Records drawn from a dataset

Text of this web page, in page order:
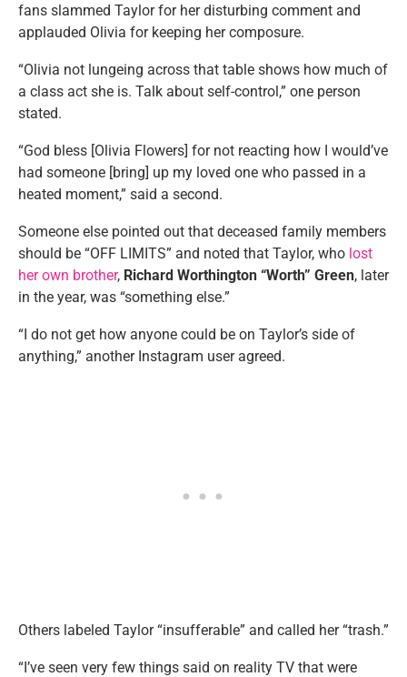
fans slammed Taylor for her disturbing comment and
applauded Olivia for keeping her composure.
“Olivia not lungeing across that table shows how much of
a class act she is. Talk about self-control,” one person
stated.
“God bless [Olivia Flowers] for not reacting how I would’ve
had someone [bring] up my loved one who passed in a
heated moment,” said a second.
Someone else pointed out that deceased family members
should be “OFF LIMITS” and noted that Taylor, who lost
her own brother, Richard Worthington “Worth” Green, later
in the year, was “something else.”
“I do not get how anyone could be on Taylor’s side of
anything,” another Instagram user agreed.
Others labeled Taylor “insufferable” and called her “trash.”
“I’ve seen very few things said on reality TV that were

---

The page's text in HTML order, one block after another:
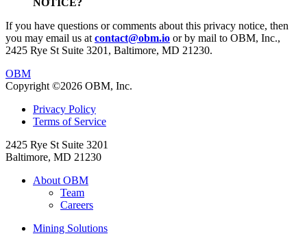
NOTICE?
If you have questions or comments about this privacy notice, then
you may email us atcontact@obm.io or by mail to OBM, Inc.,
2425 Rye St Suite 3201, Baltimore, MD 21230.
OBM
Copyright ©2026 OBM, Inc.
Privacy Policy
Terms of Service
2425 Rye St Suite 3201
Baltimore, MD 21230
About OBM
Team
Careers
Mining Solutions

ASSIGNED TASK -> Using the entries above, give again exactly the lines from the line holding "had someone [bring]" through the line holding "TV that were". Include both end lines and nothing else.

REPLY ->
had someone [bring] up my loved one who passed in a
heated moment,” said a second.
Someone else pointed out that deceased family members
should be “OFF LIMITS” and noted that Taylor, who lost
her own brother, Richard Worthington “Worth” Green, later
in the year, was “something else.”
“I do not get how anyone could be on Taylor’s side of
anything,” another Instagram user agreed.
Others labeled Taylor “insufferable” and called her “trash.”
“I’ve seen very few things said on reality TV that were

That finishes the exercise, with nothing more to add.